Using poblanos for this meal and adding a sprinkle of Guajillo-chili chocolate evokes memories of mole sauce simmering for hours…ahhhhhh. I used TAZA Vegan chocolate, though we are not affiliated in any way, I encourage you to try their organic, direct trade, non-GMO, GF, flavored- chocolate products!
- 6 large firm poblano peppers
- 1 can red kidney beans, drained and rinsed
- 1/2 can yellow sweet corn or one ear worth
- 1 whole avocado, diced
- 3 small portobello mushrooms, diced
- 1/4 cup arugula, diced
- a few sprigs of cilantro, diced
- 1 small white onion, peeled and diced
- 1 TB cumin
- 1 tsp iodized salt
- 1/2 TB garlic powder
- one small can of adobo chilies in sauce. Dice at least 3 adobos and reserve sauce.
- one full head of garlic, cloves peeled and separated
- a handful of cherry tomatoes
- optional tsp of coconut oil for greasing baking dish
- optional: chili-infused vegan chocolate for grating at time of serving
- To begin, heat oven to 375 degrees F.
- Wash and remove the very tops (and it’s up to you if you’d like to remove seeds) from six large, firm poblanos leaving the conical shape in tact.
- Dice and place in a mixing bowl: 3 small portobello mushrooms, one small white onion, a few sprigs of cilantro, about 1/4 cup of arugula, one whole avocado, 3 adobo chilies in adobo sauce (retain any additional adobo sauce as drizzle upon serving, if desired).
- Stir in 1/2 can of firm corn (or one ear worth), 1/2-3/4 can of rinsed kidney beans, 1 tsp. of iodized salt, 1TB cumin powder, 1/2 TB garlic powder.
- On the bottom of your baking dish, apply a very thin layer of coconut oil (optional) and place peeled garlic cloves and tomatoes alternately.

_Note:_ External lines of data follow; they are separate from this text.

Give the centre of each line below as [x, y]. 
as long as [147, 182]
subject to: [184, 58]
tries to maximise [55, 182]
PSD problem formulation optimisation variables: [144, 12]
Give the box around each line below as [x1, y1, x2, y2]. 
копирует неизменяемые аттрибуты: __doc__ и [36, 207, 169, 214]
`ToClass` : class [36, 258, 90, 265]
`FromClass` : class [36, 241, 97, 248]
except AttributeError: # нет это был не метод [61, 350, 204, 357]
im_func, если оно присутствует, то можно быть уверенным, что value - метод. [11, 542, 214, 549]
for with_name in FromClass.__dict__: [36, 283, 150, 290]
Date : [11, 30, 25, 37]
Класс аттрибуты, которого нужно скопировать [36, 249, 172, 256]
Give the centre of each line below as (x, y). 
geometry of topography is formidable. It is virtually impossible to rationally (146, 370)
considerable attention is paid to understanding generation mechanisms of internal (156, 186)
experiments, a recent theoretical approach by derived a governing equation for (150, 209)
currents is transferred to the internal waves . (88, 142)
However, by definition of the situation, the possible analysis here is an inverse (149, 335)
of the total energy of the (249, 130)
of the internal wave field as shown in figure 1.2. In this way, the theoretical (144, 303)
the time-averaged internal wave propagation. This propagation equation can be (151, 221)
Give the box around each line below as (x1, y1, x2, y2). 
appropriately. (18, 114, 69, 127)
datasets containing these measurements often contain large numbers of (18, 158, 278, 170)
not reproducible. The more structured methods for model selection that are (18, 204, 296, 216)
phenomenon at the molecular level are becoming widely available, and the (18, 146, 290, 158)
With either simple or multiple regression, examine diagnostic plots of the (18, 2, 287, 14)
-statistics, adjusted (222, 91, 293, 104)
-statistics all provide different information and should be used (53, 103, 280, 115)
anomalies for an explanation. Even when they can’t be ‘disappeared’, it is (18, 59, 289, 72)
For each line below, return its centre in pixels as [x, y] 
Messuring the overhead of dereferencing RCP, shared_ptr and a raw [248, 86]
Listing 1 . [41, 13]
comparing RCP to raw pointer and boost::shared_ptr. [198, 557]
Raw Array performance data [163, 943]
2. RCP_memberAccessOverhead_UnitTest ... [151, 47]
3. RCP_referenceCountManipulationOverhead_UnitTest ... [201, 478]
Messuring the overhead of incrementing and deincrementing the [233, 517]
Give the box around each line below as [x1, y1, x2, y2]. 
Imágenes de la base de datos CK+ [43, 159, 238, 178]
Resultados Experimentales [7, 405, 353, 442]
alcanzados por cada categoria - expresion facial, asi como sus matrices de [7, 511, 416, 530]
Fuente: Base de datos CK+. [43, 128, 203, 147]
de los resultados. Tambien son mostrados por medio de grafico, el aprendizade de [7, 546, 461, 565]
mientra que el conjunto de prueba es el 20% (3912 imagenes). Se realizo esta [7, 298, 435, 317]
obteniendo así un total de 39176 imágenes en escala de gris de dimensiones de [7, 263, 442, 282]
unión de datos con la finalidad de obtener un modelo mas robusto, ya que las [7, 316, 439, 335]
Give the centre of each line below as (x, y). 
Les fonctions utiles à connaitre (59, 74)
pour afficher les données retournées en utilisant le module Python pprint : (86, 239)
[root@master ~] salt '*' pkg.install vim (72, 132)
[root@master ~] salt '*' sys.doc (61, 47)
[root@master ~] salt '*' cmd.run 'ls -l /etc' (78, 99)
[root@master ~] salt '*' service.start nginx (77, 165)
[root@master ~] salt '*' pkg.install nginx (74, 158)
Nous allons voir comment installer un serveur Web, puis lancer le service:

- Fill poblanos with mixture and layer in baking dish.
- Cover and bake at 375 degrees for 45-60 minutes, or until peppers are desired softness.
- Options: Upon serving, slice poblano and stuff with garlic and tomatoes, grate Guajillo chocolate over each pepper, and drizzle adobo sauce. Top with any remaining raw vegetable mixture for additional crunch.